1. Department of Radiology, Children's Hospital of Chongqing Medical University
Publication Type:Journal Article
Keywords: Aorta coarctation; Aortic arch; Child; Tomography, X-ray computed
From: Chinese Journal of Medical Imaging Technology 2019;35(1):69-72
CountryChina
Language:Chinese
Abstract: Objective To evaluate the development of aortic arch in children with coarctation of aorta (CoA) using CT. Methods CT data of 47 children with histopathologically proved CoA (CoA group) and 47 children with non-cardiovascular diseases (control group) were retrospectively analyzed.

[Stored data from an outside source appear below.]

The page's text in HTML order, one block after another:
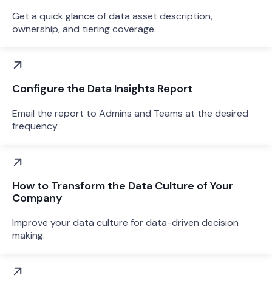
Get a quick glance of data asset description,
ownership, and tiering coverage.
Configure the Data Insights Report
Email the report to Admins and Teams at the desired
frequency.
How to Transform the Data Culture of Your
Company
Improve your data culture for data-driven decision
making.
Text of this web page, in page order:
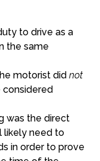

The maximum internal diameter of ascending aorta (AOA), the proximal arch segment (D1), the distal arch segment (D2) and isthmus (D3), the maximum inner diameter of the descending aorta at the diaphragm (DA) were measured. The ratio of D1/AOA, D2/AOA, D3/AOA and DA/AOA were calculated. The differences of the above parameters were compared between the two groups, and the correlation between the above parameters and age were analyzed. Results The ratio of D1/AOA, D2/AOA and D3/AOA in CoA group were lower than those in control group (all P<0.01). There was no significant difference in DA/AOA between the two groups (P=0.3263). In CoA group, aortic arch dysplasia was found in 26 children, including 11 of D1/AOA≤0.6, 15 of D2/AOA≤0.5 and 13 of D3/AOA≤0.4. No obviously correlation was found between D1/AOA, D2/AOA, D3/AOA, DA/AOA and age in both two groups (all P>0.01). The ratio of D1/AOA, D2/AOA and D3/AOA greater than the congenital heart disease database classification standard in 5 children with active arch dysplasia who were followed up. Conclusion Children with CoA often have aortic arch dysplasia, and dysplasia in the posterior arch is common.